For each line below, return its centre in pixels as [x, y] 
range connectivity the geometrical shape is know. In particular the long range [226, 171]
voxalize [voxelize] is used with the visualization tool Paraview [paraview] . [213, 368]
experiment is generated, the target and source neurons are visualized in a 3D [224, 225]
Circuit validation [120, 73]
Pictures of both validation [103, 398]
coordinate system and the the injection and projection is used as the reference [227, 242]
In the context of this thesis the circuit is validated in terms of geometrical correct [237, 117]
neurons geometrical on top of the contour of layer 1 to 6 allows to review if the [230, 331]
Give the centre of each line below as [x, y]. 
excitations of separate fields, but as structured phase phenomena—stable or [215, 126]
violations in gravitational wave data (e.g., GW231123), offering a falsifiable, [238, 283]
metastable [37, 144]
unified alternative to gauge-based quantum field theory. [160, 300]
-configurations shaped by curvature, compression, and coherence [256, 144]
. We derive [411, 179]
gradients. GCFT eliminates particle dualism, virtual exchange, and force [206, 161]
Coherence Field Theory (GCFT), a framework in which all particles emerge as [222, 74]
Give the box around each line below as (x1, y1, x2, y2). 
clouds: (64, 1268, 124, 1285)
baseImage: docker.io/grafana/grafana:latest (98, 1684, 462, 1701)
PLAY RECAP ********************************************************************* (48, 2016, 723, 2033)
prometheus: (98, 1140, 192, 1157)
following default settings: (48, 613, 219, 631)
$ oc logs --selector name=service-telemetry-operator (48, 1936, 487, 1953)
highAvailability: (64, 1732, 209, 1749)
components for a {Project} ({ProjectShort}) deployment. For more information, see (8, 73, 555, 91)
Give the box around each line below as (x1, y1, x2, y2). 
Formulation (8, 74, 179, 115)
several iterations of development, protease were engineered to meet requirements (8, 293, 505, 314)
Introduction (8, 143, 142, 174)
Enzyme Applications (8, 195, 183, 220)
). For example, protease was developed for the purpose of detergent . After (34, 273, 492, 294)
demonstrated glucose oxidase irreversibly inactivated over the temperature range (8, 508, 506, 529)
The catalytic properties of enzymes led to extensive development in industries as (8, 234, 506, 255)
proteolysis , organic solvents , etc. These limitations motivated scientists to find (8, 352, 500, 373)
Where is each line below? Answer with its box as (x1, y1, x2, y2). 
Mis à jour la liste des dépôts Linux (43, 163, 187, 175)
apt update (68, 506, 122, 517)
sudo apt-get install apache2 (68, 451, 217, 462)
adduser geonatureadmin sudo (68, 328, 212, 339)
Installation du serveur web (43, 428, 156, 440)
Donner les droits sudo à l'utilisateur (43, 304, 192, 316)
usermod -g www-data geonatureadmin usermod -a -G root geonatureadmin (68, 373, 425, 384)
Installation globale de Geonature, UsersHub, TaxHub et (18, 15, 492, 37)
= = =
• _Problem description_:
Only the lines above starting at the line that holds "derive [411, 179]" and ending at the line that holds "Formulation (8, 74, 179, 115)" are to be repeated, exactly and in full.

• _Solution to this problem_:
. We derive [411, 179]
gradients. GCFT eliminates particle dualism, virtual exchange, and force [206, 161]
Coherence Field Theory (GCFT), a framework in which all particles emerge as [222, 74]
Give the box around each line below as (x1, y1, x2, y2). 
clouds: (64, 1268, 124, 1285)
baseImage: docker.io/grafana/grafana:latest (98, 1684, 462, 1701)
PLAY RECAP ********************************************************************* (48, 2016, 723, 2033)
prometheus: (98, 1140, 192, 1157)
following default settings: (48, 613, 219, 631)
$ oc logs --selector name=service-telemetry-operator (48, 1936, 487, 1953)
highAvailability: (64, 1732, 209, 1749)
components for a {Project} ({ProjectShort}) deployment. For more information, see (8, 73, 555, 91)
Give the box around each line below as (x1, y1, x2, y2). 
Formulation (8, 74, 179, 115)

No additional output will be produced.